--- Dataset content Enclosed Below ---

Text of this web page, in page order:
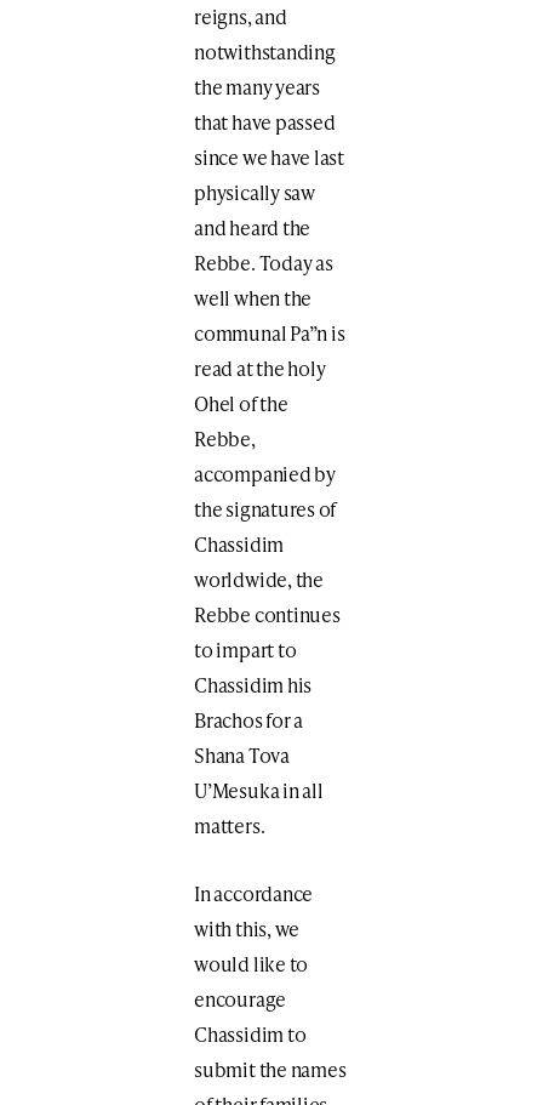
reigns, and
notwithstanding
the many years
that have passed
since we have last
physically saw
and heard the
Rebbe. Today as
well when the
communal Pa”n is
read at the holy
Ohel of the
Rebbe,
accompanied by
the signatures of
Chassidim
worldwide, the
Rebbe continues
to impart to
Chassidim his
Brachos for a
Shana Tova
U’Mesuka in all
matters.
In accordance
with this, we
would like to
encourage
Chassidim to
submit the names
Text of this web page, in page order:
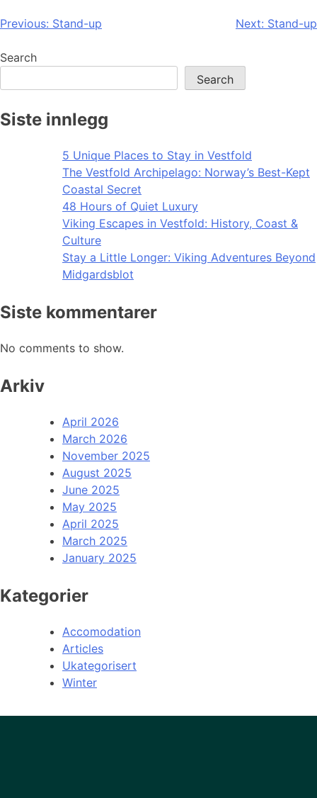
Post
navigation
Previous: Stand-up Next: Stand-up
Search
Search
Siste innlegg
5 Unique Places to Stay in Vestfold
The Vestfold Archipelago: Norway’s Best-Kept
Coastal Secret
48 Hours of Quiet Luxury
Viking Escapes in Vestfold: History, Coast &
Culture
Stay a Little Longer: Viking Adventures Beyond
Midgardsblot
Siste kommentarer
No comments to show.
Arkiv
April 2026
March 2026
November 2025
August 2025
June 2025
May 2025
April 2025
March 2025
January 2025
Kategorier
Accomodation
Articles
Ukategorisert
Winter
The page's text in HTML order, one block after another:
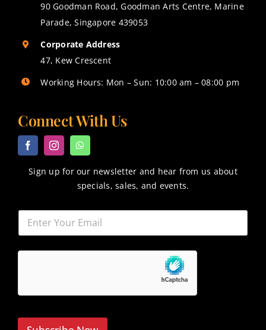
90 Goodman Road, Goodman Arts Centre, Marine
Parade, Singapore 439053
Corporate Address
47, Kew Crescent
Working Hours: Mon – Sun: 10:00 am – 08:00 pm
Connect With Us
Sign up for our newsletter and hear from us about
specials, sales, and events.
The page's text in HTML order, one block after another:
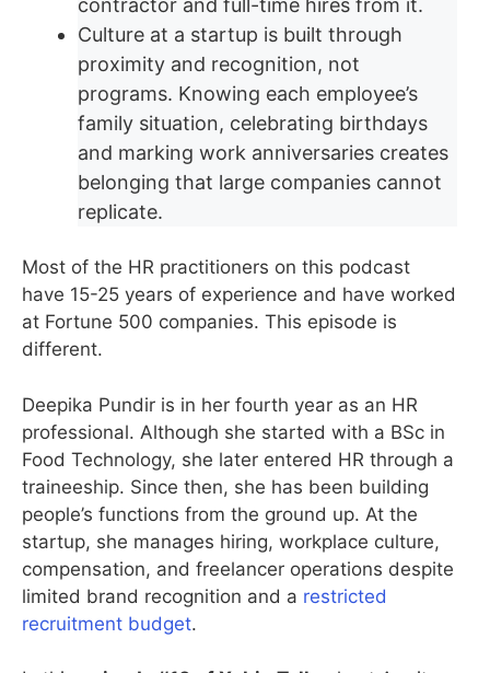
Culture at a startup is built through
proximity and recognition, not
programs. Knowing each employee’s
family situation, celebrating birthdays
and marking work anniversaries creates
belonging that large companies cannot
replicate.
Most of the HR practitioners on this podcast
have 15-25 years of experience and have worked
at Fortune 500 companies. This episode is
different.
Deepika Pundir is in her fourth year as an HR
professional. Although she started with a BSc in
Food Technology, she later entered HR through a
traineeship. Since then, she has been building
people’s functions from the ground up. At the
startup, she manages hiring, workplace culture,
compensation, and freelancer operations despite
limited brand recognition and a restricted
recruitment budget.
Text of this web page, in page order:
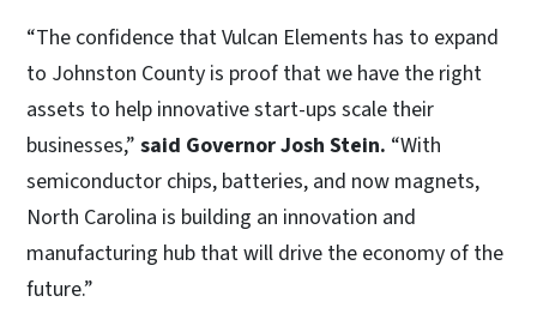
“The confidence that Vulcan Elements has to expand
to Johnston County is proof that we have the right
assets to help innovative start-ups scale their
businesses,” said Governor Josh Stein. “With
semiconductor chips, batteries, and now magnets,
North Carolina is building an innovation and
manufacturing hub that will drive the economy of the
future.”
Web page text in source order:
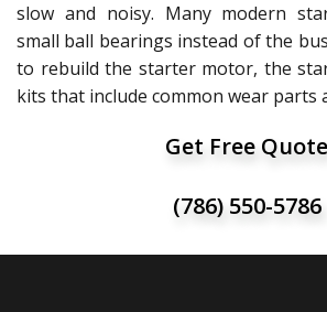
slow and noisy. Many modern
small ball bearings instead of the
to rebuild the starter motor, the
kits that include common wear parts
Get Free Quote
(786) 550-5786
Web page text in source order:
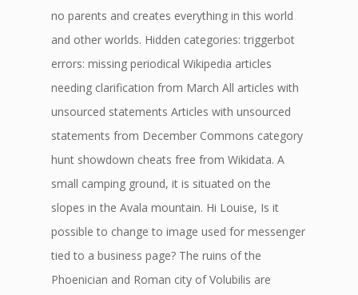
no parents and creates everything in this world
and other worlds. Hidden categories: triggerbot
errors: missing periodical Wikipedia articles
needing clarification from March All articles with
unsourced statements Articles with unsourced
statements from December Commons category
hunt showdown cheats free from Wikidata. A
small camping ground, it is situated on the
slopes in the Avala mountain. Hi Louise, Is it
possible to change to image used for messenger
tied to a business page? The ruins of the
Phoenician and Roman city of Volubilis are
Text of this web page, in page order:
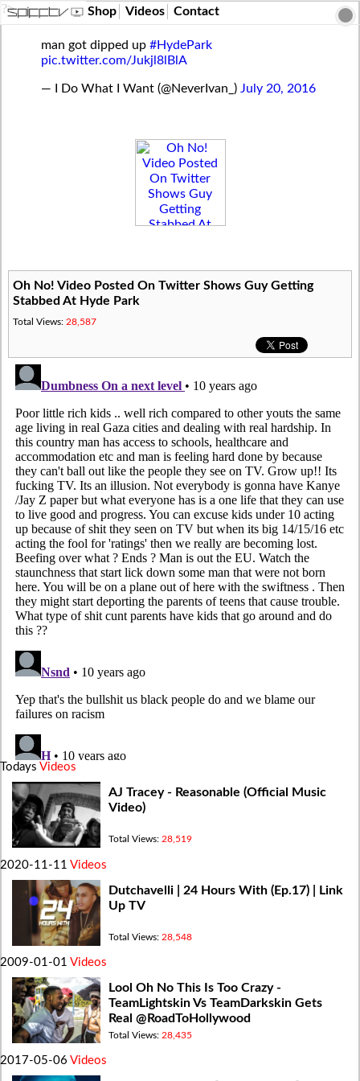
?> Shop Videos Contact
man got dipped up#HydePark
pic.twitter.com/Jukjl8lBlA
— I Do What I Want (@NeverIvan_) July 20, 2016
Oh No! Video Posted On Twitter Shows Guy Getting
Stabbed At Hyde Park
Total Views: 28,587
Todays Videos
AJ Tracey - Reasonable (Official Music
Video)
Total Views: 28,519
2020-11-11 Videos
Dutchavelli | 24 Hours With (Ep.17) | Link
Up TV
Total Views: 28,548
2009-01-01 Videos
Lool Oh No This Is Too Crazy -
TeamLightskin Vs TeamDarkskin Gets
Real @RoadToHollywood
Total Views: 28,435
2017-05-06 Videos
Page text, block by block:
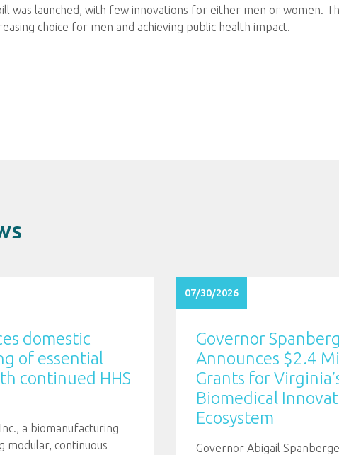
was launched, with few innovations for either men or women.
choice for men and achieving public health impact.
domestic
of essential
continued HHS
a biomanufacturing
modular, continuous
07/30/2026
Governor
Announces $2.4
Grants for
Biomedical
Ecosystem
Governor Abigail
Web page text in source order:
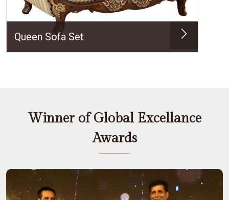
Queen Sofa Set
Winner of Global Excellance
Awards
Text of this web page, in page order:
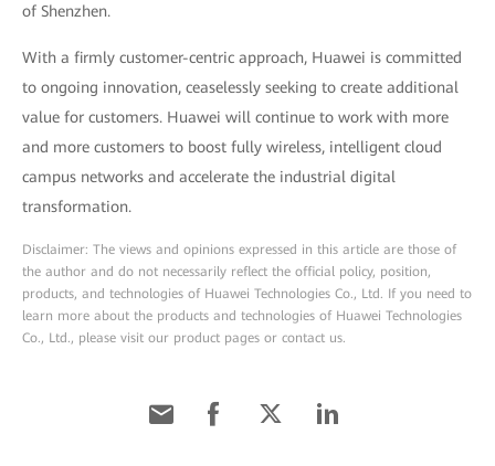
of Shenzhen.
With a firmly customer-centric approach, Huawei is committed
to ongoing innovation, ceaselessly seeking to create additional
value for customers. Huawei will continue to work with more
and more customers to boost fully wireless, intelligent cloud
campus networks and accelerate the industrial digital
transformation.
Disclaimer: The views and opinions expressed in this article are those of
the author and do not necessarily reflect the official policy, position,
products, and technologies of Huawei Technologies Co., Ltd. If you need to
learn more about the products and technologies of Huawei Technologies
Co., Ltd., please visit our product pages or contact us.
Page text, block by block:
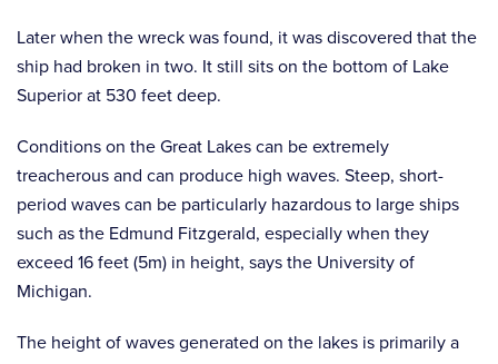
Later when the wreck was found, it was discovered that the
ship had broken in two. It still sits on the bottom of Lake
Superior at 530 feet deep.
Conditions on the Great Lakes can be extremely
treacherous and can produce high waves. Steep, short-
period waves can be particularly hazardous to large ships
such as the Edmund Fitzgerald, especially when they
exceed 16 feet (5m) in height, says the University of
Michigan.
The height of waves generated on the lakes is primarily a
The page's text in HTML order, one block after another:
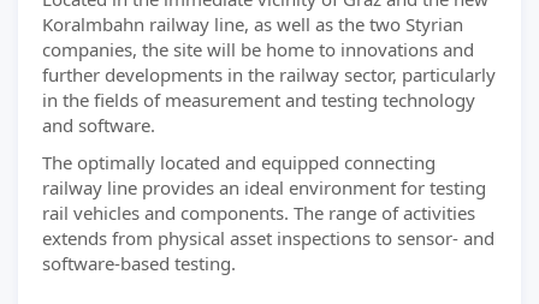
Koralmbahn railway line, as well as the two Styrian
companies, the site will be home to innovations and
further developments in the railway sector, particularly
in the fields of measurement and testing technology
and software.
The optimally located and equipped connecting
railway line provides an ideal environment for testing
rail vehicles and components. The range of activities
extends from physical asset inspections to sensor- and
software-based testing.
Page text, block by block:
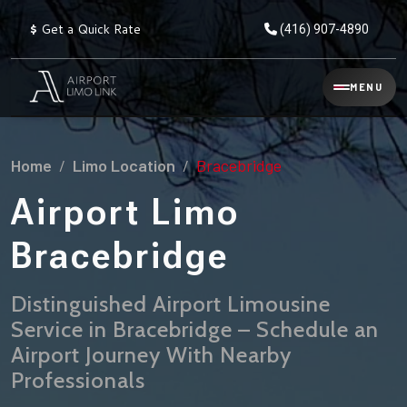
$ Get a Quick Rate (416) 907-4890
Reservation
Services ▾
Explore
Service
AIRPORT
TRANSFERS
Pearson Airport Limo
Flat Rate Taxi & Limo
Flat
Prices
Limo
▾
Explore
Locations
→
Taxi
Locations
▾
Explore
MENU
Home Limo Location Bracebridge
Airport Limo
Bracebridge
Distinguished Airport Limousine
Service in Bracebridge – Schedule an
Airport Journey With Nearby
Professionals
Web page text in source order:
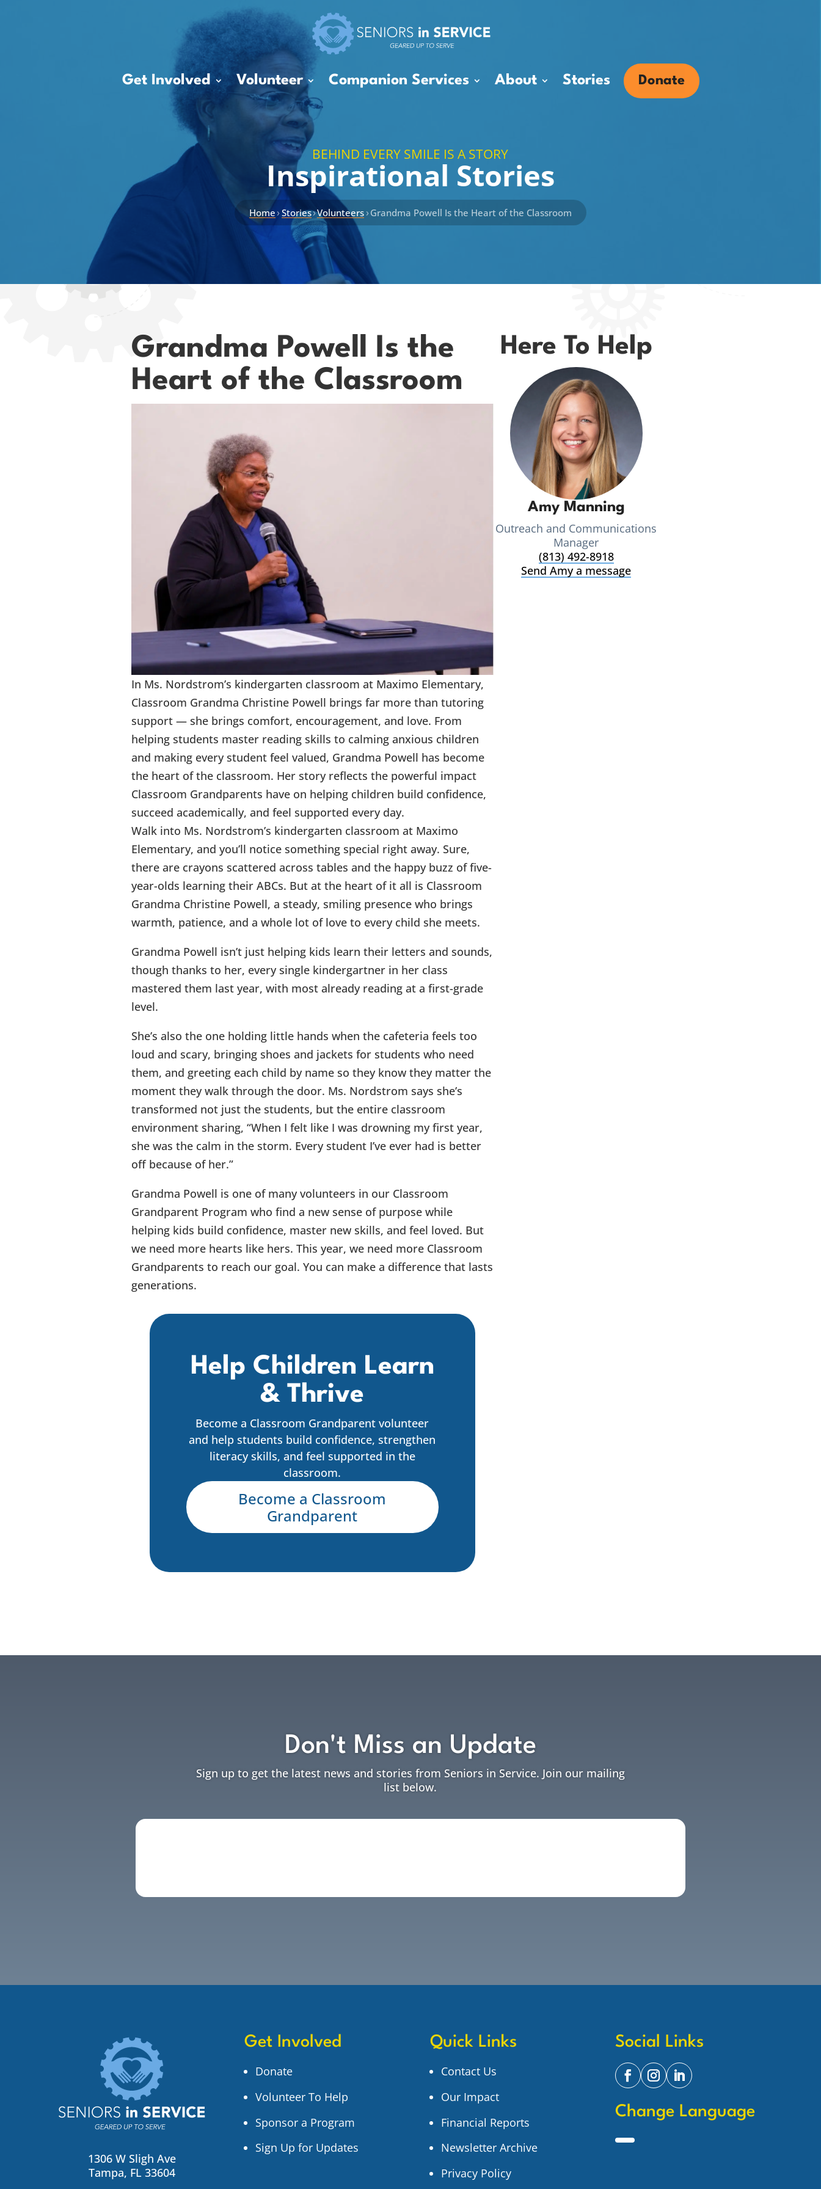
Get Involved Volunteer Companion Services About Stories Donate
BEHIND EVERY SMILE IS A STORY
Inspirational Stories
Home ›Stories›Volunteers ›Grandma Powell Is the Heart of the Classroom
Grandma Powell Is the
Heart of the Classroom
In Ms. Nordstrom’s kindergarten classroom at Maximo Elementary,
Classroom Grandma Christine Powell brings far more than tutoring
support — she brings comfort, encouragement, and love. From
helping students master reading skills to calming anxious children
and making every student feel valued, Grandma Powell has become
the heart of the classroom. Her story reflects the powerful impact
Classroom Grandparents have on helping children build confidence,
succeed academically, and feel supported every day.
Walk into Ms. Nordstrom’s kindergarten classroom at Maximo
Elementary, and you’ll notice something special right away. Sure,
there are crayons scattered across tables and the happy buzz of five-
year-olds learning their ABCs. But at the heart of it all is Classroom
Grandma Christine Powell, a steady, smiling presence who brings
warmth, patience, and a whole lot of love to every child she meets.
Grandma Powell isn’t just helping kids learn their letters and sounds,
though thanks to her, every single kindergartner in her class
mastered them last year, with most already reading at a first-grade
level.
She’s also the one holding little hands when the cafeteria feels too
loud and scary, bringing shoes and jackets for students who need
them, and greeting each child by name so they know they matter the
moment they walk through the door. Ms. Nordstrom says she’s
transformed not just the students, but the entire classroom
environment sharing, “When I felt like I was drowning my first year,
she was the calm in the storm. Every student I’ve ever had is better
off because of her.”
Grandma Powell is one of many volunteers in our Classroom
Grandparent Program who find a new sense of purpose while
helping kids build confidence, master new skills, and feel loved. But
we need more hearts like hers. This year, we need more Classroom
Grandparents to reach our goal. You can make a difference that lasts
generations.
Help Children Learn
& Thrive
Become a Classroom Grandparent volunteer
and help students build confidence, strengthen
literacy skills, and feel supported in the
classroom.
Become a Classroom
Grandparent
Here To Help
Amy Manning
Outreach and Communications
Manager
(813) 492-8918
Send Amy a message
Don't Miss an Update
Sign up to get the latest news and stories from Seniors in Service. Join our mailing
list below.
1306 W Sligh Ave
Tampa, FL 33604
Get Involved
Donate
Volunteer To Help
Sponsor a Program
Sign Up for Updates
Quick Links
Contact Us
Our Impact
Financial Reports
Newsletter Archive
Privacy Policy
Social Links
Change Language

--- End of Enclosed Dataset content ---

* [What to work on] Among the records above, which lines hold the word "feet"? Copy each one.

* [Task response]
Superior at 530 feet deep.
exceed 16 feet (5m) in height, says the University of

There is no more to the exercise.